[Saved entries]
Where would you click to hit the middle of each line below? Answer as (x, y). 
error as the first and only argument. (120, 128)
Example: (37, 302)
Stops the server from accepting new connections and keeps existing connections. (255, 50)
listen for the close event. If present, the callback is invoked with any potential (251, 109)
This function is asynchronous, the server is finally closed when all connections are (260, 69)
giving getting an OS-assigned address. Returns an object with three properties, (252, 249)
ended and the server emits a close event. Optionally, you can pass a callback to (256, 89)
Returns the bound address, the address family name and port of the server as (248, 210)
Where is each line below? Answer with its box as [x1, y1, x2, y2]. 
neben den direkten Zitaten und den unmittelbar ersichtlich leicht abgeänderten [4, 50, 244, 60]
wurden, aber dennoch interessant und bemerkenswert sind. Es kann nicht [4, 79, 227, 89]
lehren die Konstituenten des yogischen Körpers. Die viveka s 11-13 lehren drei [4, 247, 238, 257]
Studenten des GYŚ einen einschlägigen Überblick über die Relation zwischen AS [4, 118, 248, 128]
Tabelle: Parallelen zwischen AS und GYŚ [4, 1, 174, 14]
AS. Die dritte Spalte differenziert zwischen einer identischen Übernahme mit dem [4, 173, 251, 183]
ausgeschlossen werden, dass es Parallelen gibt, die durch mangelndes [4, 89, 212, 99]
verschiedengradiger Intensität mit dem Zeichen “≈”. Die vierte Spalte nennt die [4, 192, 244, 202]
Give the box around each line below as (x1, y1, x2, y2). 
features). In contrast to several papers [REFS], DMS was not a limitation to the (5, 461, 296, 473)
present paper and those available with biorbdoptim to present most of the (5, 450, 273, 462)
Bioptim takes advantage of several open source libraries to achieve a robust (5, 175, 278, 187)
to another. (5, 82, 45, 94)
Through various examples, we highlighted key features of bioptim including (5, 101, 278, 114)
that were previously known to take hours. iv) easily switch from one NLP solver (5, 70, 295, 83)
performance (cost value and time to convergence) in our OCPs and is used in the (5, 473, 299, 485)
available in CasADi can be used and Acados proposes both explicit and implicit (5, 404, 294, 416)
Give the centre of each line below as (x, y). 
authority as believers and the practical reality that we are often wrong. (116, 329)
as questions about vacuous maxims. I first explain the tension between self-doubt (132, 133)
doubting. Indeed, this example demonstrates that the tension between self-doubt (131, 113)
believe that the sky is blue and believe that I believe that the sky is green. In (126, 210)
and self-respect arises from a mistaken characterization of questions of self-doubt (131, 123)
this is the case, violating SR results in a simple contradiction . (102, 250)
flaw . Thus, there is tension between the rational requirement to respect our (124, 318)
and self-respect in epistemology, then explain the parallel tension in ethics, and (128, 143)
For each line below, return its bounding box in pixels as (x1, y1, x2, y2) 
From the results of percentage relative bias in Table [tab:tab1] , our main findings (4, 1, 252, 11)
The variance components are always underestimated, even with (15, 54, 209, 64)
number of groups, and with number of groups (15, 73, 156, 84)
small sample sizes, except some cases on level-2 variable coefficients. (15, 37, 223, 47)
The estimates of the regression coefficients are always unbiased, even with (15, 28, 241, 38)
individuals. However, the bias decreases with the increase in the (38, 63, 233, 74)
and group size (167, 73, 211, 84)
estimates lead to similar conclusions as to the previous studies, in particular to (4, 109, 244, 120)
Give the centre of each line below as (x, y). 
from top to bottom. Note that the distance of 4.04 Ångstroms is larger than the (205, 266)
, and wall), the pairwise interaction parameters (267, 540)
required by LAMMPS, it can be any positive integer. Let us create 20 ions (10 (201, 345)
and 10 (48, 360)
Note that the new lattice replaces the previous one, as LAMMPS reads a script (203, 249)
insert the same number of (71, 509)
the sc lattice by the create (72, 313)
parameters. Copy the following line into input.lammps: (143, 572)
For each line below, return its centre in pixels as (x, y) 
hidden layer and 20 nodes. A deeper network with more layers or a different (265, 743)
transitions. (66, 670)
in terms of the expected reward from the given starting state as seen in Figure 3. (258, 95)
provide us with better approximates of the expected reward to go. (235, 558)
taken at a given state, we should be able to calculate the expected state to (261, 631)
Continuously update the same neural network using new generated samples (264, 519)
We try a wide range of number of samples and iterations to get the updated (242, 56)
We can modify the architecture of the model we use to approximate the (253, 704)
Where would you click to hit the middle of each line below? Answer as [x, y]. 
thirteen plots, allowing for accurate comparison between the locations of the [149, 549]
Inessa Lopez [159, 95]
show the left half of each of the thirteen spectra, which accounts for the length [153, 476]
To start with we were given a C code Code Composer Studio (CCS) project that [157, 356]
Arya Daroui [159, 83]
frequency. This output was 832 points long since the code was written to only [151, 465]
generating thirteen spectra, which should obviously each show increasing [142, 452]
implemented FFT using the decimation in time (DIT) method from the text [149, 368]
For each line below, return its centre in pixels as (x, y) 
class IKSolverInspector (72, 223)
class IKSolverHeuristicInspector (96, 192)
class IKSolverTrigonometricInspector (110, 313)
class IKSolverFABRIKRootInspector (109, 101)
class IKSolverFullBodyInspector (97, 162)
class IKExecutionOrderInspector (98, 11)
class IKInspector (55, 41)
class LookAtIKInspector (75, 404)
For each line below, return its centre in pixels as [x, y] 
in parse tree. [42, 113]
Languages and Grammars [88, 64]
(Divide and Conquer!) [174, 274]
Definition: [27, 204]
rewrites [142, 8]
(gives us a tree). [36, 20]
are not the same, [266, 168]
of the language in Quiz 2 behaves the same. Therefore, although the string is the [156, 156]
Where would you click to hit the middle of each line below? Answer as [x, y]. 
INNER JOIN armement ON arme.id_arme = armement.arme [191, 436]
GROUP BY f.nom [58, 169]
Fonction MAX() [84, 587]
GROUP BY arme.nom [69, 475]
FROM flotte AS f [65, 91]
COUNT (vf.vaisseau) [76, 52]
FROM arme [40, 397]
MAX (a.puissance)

• [Task directions]:
Without changing anything, quote the lines from the top of the data to the line that contains "listen for the", including that line.

• [Answer]:
Where would you click to hit the middle of each line below? Answer as (x, y). 
error as the first and only argument. (120, 128)
Example: (37, 302)
Stops the server from accepting new connections and keeps existing connections. (255, 50)
listen for the close event. If present, the callback is invoked with any potential (251, 109)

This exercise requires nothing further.